Сгоревшему Калиму выпала доля, чтобы его подняли
С постели лихорадки, подобной черной корке на поверхности
ожога.
(Перевод Н.И. Пригариной)
В этом стихотворении все содержательные и формально-стилистические черты индийского стиля предстают в наивысшей степени концентрации. Эстетика страдания рождает целый ряд визуальных образов, связанных с физической болью: желание сковырнуть болячку (процарапать ногтем кольцо на двери ожога) знаменует стремление влюбленного привлечь к себе внимание возлюбленной, достучаться до нее, и одновременно желание растравить рану, усугубить собственные страдания; волдырь или пузырь от ожога по форме сравнивается с зернышками руты, которую сжигают от дурного глаза; волдырь ожога представляется чашей, в которую льется вино-кровь из бутыли сердца. Пластырь становится одушевленным персонажем, который, как влюбленный, ранен кокетливым взглядом красавицы; тоска, еще один персонифицированный образ, устраивает пиршество. Именно такая техника письма может быть охарактеризована термином «плетение фантазий» (хийалбафи).
Следует отметить, что в лирике Калима, в отличие от других поэтов, приверженцев нового стиля, практически отсутствует «низкая» лексика. В его авторской манере черты индийского стиля проявляются в первую очередь в прихотливых извивах метафор и сравнений, в том свойстве стиха, которое отражалось в понятиях «изощренного» (пичида) и «необычного, странного» (бигана). Также характерна для его индивидуально-авторской манеры осознанная установка на визуализацию как способ трансформации традиционного мотива. Вот, к примеру, газель, посвященная восхвалению Кашмира:
Райский ветерок – побирушка-нищий в пределах Кашмира,
Само цветение – лишь простая роза с шипами в весеннем
Кашмире.
Губы пиалы обметало лихорадкой от зависти,
Ибо наслаждение передано в распоряжение берега ручьев
в Кашмире.
Хотя стан кипариса – предмет вожделений,
Поводья разума в руках чинары Кашмира.
Оттого под ватой туч совсем затерялось небо,
Что сверху донизу оно покрыто ранами любви к Кашмиру.
Чистота его зелени превосходит жизнь Хизра,
Хизр со своим источником живой воды – мираб[26] Кашмира.

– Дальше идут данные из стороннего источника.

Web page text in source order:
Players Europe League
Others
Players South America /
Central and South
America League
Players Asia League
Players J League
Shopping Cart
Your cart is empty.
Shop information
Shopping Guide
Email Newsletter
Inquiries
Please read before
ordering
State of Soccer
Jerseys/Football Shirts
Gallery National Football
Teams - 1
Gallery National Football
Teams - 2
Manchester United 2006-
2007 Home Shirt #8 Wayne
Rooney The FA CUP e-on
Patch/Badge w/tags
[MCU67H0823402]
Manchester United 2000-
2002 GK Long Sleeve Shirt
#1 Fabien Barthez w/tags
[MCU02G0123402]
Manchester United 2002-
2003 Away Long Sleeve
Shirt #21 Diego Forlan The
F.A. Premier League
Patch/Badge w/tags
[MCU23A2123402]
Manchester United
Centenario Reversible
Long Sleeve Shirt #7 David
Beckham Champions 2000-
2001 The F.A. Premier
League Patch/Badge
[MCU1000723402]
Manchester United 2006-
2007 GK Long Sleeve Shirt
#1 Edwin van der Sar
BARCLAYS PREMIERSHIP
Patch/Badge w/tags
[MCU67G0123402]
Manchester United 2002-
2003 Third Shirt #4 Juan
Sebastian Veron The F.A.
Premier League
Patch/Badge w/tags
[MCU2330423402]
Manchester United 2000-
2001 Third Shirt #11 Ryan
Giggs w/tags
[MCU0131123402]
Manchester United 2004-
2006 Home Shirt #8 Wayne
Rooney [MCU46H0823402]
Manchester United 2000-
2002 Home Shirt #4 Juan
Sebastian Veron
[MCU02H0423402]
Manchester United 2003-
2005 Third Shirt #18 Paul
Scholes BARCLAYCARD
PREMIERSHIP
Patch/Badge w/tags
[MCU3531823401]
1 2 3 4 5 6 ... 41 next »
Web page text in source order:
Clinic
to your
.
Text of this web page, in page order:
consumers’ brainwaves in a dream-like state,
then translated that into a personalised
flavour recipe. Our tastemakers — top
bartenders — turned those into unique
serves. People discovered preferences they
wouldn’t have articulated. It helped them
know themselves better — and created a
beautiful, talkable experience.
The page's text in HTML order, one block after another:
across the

Чудотворный эликсир принесет глазам пользу, однако
Чего не увидишь глазом, так это пыли Кашмира!
В пути не отличишь, где дорога, а где русло канала,
Столько вод наводит глянец на поверхность Кашмира.
Что же ты прошел мимо розоликого виночерпия?!
Что за глупость – обет не пить весной в Кашмире!
(Перевод Н.И. Пригариной)
В цитируемой газели восхваление Кашмира в основном дано в стилистическом регистре любовной лирики, поэтому не случайно присутствие мотива пыли как эликсира для глаз. Устойчивой реализацией этого мотива в газели служит упоминание пыли с улицы возлюбленной или порога ее дома, как сурьмы, которая лечит глаза влюбленного, ослепшие от слез. Здесь мотив дан в противительной интерпретации.
Обратим внимание и на то, что в газелях поэтов индийского стиля наблюдается принципиальное увеличение количества текстов, в которых рифма украшена смысловым радифом в грамматической форме существительного. Даже в нашем не слишком детальном обзоре таких стихотворений пять – газели ‘Урфи Ши– рази с радифами «нахальный, нахал» (густах) и «кровь» (хун), газели Калима Кашани с радифом «ожог» (даг) и «Кашмир», а также процитированная далее в соответствующем разделе газель Саиба Табризи с радифом «детство» (тифли).
В классический период такой способ построения рифмы также встречался довольно часто, но в основном применялся в касыдах, которые должны были продемонстрировать изобретательность поэта, его способность к построению новых поэтических смыслов вокруг одного и того же слова или словосочетания (барф – «снег», лаклак – «аист», атиш у аб – «огонь и вода»). Эти касыды со сложным «техническим» заданием часто служили своеобразным вызовом другим поэтам и поводом для составления ответных стихотворений. Вот что, к примеру, можно прочитать в концовке одной из касыд Мас‘уда Са‘да Салмана, в которой поэт указывает имя сочинителя касыды, послужившей ему образцом:
Удивительное славословие я сложил, ибо по природе своей
От звучания и значения слов его письмена и тетрадь
есть огонь и вода.
Слышал я, что Камали[27] сочинил касыду,
А основой ее был такой радиф – «огонь и вода».
В стихах я не повторил ни слова, и все же
Радиф был, и он повторился – «огонь и вода».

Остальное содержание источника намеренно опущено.